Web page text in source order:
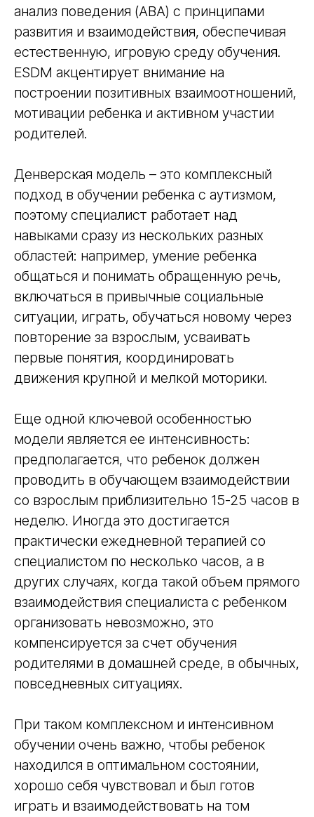
анализ поведения (ABA) с принципами
развития и взаимодействия, обеспечивая
естественную, игровую среду обучения.
ESDM акцентирует внимание на
построении позитивных взаимоотношений,
мотивации ребенка и активном участии
родителей.
Денверская модель – это комплексный
подход в обучении ребенка с аутизмом,
поэтому специалист работает над
навыками сразу из нескольких разных
областей: например, умение ребенка
общаться и понимать обращенную речь,
включаться в привычные социальные
ситуации, играть, обучаться новому через
повторение за взрослым, усваивать
первые понятия, координировать
движения крупной и мелкой моторики.
Еще одной ключевой особенностью
модели является ее интенсивность:
предполагается, что ребенок должен
проводить в обучающем взаимодействии
со взрослым приблизительно 15-25 часов в
неделю. Иногда это достигается
практически ежедневной терапией со
специалистом по несколько часов, а в
других случаях, когда такой объем прямого
взаимодействия специалиста с ребенком
организовать невозможно, это
компенсируется за счет обучения
родителями в домашней среде, в обычных,
повседневных ситуациях.
При таком комплексном и интенсивном
обучении очень важно, чтобы ребенок
находился в оптимальном состоянии,
хорошо себя чувствовал и был готов
играть и взаимодействовать на том

EXERCISE: Only the lines from the top of the data through the line with "общаться и понимать" should be quoted, exactly and with both ends kept; skip the pictures.

TASK SOLUTION:
Web page text in source order:
анализ поведения (ABA) с принципами
развития и взаимодействия, обеспечивая
естественную, игровую среду обучения.
ESDM акцентирует внимание на
построении позитивных взаимоотношений,
мотивации ребенка и активном участии
родителей.
Денверская модель – это комплексный
подход в обучении ребенка с аутизмом,
поэтому специалист работает над
навыками сразу из нескольких разных
областей: например, умение ребенка
общаться и понимать обращенную речь,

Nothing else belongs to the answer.